The problem
Each line containing the string "enačbi" should be copied out of the entries.

+--

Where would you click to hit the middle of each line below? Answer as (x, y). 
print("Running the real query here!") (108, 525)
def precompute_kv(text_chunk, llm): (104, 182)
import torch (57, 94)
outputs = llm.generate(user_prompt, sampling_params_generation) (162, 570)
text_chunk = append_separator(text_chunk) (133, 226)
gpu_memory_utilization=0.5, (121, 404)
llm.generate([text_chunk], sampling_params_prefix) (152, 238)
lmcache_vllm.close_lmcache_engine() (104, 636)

+--

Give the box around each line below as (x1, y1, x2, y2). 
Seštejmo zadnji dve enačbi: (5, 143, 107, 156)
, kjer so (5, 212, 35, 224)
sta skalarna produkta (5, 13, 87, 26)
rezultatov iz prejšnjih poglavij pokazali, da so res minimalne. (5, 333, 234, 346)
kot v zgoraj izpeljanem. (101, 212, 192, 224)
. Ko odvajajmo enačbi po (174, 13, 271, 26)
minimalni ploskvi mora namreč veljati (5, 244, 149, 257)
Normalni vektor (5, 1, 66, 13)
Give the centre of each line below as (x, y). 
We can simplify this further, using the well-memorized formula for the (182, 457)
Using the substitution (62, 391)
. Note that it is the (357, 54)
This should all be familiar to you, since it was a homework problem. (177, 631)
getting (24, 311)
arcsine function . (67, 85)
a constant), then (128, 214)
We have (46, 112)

+--

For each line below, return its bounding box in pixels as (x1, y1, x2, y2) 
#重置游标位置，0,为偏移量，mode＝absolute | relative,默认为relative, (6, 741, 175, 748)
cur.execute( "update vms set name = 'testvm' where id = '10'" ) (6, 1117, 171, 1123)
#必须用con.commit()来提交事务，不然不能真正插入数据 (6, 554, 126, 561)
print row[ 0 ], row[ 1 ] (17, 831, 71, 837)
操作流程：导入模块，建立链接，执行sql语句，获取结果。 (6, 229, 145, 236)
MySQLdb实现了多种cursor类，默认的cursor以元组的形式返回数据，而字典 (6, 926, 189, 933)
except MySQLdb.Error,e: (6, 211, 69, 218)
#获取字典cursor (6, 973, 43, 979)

+--

Exercise output
Seštejmo zadnji dve enačbi: (5, 143, 107, 156)
. Ko odvajajmo enačbi po (174, 13, 271, 26)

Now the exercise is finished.